Tridico contro Tridico su Quota 100
Il presidente dell'Inps smentisce la sua stessa propaganda: Quota 100 è andata prevalentemente a uomini, dipendenti pubblici e con redditi medio-alti. E non ha creato posti di lavoro per i giovani. Il contrario di ciò che diceva
Il presidente Pasquale Tridico smentisce il professor Pasquale Tridico. O viceversa. In ogni caso l’uno dice all’altro, ovvero a sé stesso, che Quota 100 è stata un fallimento. “Dall’analisi del take-up di Quota 100 – ha detto il presidente dell’Inps leggendo la sua relazione annuale – emerge che la misura è stata utilizzata prevalentemente da uomini, con redditi medio-alti e con una incidenza percentuale maggiore nel settore pubblico. Se ci si limita invece ai dipendenti del settore privato, oltre al genere e al reddito, assume un ruolo chiave anche la salute negli ultimi anni di carriera. Rispetto agli impatti occupazionali attraverso la sostituzione dei pensionati in Quota 100 con lavoratori giovani, un’analisi condotta su dati di impresa non mostra evidenza chiara di uno stimolo a maggiori assunzioni derivante dall’anticipo pensionistico”.
In pratica, come previsto da qualsiasi economista serio quando il primo governo Conte varava la sua “manovra del popolo”, Quota 100 non era una misura per andare incontro alle classi più svantaggiate, ma un costoso regalo a una fascia di popolazione che non aveva particolari disagi. L’identikit era, prevalentemente, quello di un uomo del nord, dipendente pubblico e con un reddito medio-alto. Inoltre, non avrebbe avvantaggiato i giovani attraverso un mitologico “turnover” (i ministri del Lavoro e dell’Interno Luigi Di Maio e Matteo Salvini parlavano addirittura di tre giovani assunti per ogni quotacentista in pensione) perché avremmo semplicemente avuto più pensioni da pagare (ovviamente a carico proprio dei più giovani).
La misura, definita sperimentale e triennale, ha consentito nel biennio 2019-2020 il prepensionamento di 180 mila uomini e 73 mila donne.
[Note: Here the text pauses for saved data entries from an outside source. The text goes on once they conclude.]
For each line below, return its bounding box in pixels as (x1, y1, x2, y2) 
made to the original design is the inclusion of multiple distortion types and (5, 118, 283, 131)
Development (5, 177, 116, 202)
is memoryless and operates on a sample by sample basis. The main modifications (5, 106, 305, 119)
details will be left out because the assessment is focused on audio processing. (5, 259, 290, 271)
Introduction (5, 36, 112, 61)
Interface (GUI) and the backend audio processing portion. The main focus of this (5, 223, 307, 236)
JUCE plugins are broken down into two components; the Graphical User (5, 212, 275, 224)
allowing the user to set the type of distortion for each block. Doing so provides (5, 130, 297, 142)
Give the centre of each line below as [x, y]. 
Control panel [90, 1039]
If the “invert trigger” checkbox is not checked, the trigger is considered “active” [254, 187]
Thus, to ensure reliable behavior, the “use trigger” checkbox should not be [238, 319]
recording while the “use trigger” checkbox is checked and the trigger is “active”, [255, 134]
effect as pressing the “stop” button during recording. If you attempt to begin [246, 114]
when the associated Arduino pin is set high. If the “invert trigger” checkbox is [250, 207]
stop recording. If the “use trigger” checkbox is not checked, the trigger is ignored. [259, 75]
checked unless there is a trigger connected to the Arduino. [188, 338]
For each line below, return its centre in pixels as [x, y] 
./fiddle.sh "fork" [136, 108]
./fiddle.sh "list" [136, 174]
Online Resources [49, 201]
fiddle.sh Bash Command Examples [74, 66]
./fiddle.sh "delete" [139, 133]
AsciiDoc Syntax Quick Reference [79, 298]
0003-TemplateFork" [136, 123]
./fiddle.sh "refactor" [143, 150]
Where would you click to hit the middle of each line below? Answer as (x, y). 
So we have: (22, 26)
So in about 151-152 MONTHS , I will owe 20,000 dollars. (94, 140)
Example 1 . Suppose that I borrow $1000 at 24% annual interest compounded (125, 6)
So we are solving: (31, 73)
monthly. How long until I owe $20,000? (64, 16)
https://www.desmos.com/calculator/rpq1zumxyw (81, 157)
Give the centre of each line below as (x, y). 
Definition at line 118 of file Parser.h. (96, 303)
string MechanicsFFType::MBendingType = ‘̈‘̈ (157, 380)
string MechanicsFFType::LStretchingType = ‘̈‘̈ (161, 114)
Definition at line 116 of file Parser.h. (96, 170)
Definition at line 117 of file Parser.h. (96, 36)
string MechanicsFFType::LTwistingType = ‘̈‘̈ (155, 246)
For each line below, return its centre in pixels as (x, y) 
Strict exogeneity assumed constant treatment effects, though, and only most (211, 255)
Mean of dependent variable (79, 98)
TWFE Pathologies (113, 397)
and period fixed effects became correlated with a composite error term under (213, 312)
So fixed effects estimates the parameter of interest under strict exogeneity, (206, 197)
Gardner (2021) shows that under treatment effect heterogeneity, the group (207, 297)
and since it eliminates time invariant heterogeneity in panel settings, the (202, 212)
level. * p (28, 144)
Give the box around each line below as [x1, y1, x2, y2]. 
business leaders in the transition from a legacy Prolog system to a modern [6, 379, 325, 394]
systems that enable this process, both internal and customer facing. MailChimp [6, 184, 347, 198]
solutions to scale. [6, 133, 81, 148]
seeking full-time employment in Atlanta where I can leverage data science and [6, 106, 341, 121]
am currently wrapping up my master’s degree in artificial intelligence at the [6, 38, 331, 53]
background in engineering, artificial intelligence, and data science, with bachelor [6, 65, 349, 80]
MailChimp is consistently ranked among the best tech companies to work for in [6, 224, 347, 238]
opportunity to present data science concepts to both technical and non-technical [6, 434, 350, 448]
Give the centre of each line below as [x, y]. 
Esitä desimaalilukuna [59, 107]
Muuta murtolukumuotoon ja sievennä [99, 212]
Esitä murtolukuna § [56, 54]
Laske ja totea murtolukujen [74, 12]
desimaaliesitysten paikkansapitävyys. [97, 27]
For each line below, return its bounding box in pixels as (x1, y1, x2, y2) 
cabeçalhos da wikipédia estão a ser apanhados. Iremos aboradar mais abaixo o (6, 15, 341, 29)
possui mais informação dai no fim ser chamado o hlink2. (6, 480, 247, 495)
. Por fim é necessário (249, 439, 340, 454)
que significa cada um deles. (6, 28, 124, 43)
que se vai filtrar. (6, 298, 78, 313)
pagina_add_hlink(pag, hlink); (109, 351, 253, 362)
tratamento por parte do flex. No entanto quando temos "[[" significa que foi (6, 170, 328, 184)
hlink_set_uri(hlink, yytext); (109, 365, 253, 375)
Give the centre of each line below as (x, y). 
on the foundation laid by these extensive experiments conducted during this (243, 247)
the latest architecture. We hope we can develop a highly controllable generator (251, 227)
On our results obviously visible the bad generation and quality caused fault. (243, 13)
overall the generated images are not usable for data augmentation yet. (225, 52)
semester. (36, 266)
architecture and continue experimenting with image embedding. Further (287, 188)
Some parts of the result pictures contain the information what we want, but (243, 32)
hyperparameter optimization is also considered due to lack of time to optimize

Le donne, come previsto, sono nettamente meno degli uomini ma, anche in questo caso, chi ha usufruito di Quota 100 non era particolarmente bisognoso di un regalo: “Se ci si limita ai soggetti di sesso femminile – c’è scritto nel rapporto annuale dell’Inps – emerge che aderiscono al provvedimento anche donne con redditi molto elevati”. Quanto alla tanto propagandata “staffetta generazionale”, il rapporto Inps va più a fondo rispetto alle parole di Tridico e dice che “Con l’avvio di Quota 100, il saldo cumulato assunzioni-cessazioni sembra attestarsi su un trend non crescente”. E ciò vuol dire che questa tendenza “porta a non escludere del tutto che Quota 100 abbia indotto alcuni effetti di turn over, seppur poco significativi”.
Insomma, presumibilmente nessun effetto positivo sull’occupazione e, se c’è stato, del tutto marginale. Ma un grafico mostrato dall’Inps, dice ancora di più. La linea del saldo assunzioni-cessazioni era positiva e crescente negli anni precedenti, plausibilmente per effetto dei nuovi contratti di lavoro indotti dalle decontribuzioni per i giovani. Ma poi, con l’avvio di Quota 100 quel trend si stabilizza e a crescere non sono più i nuovi contratti ma i pensionati. La morale è semplice e anche abbastanza elementare: per far aumentare l’occupazione giovanile bisogna ridurre le tasse sul lavoro e non regalare generose pensioni anticipate a chi lavora (anche perché questo poi, nel lungo termine, si traduce in un aumento dei contributi o delle tasse a carico di chi lavora).
Ora l’Inps dice l’ovvio. Ma il suo presidente affermava il contrario. Tridico, prima da fantaministro del M5s e poi da consigliere di Di Maio, ha voluto Quota 100 e materialmente contribuito alla stesura del decreto, promettendo una sostituzione giovani-anziani che non c’è stata. Le promesse erano talmente assurde che ora è costretto a smentirsi pubblicamente. Che è una cosa molto imbarazzante, ma lo si fa con una certa leggerezza in un paese in cui nessuno ne chiede conto.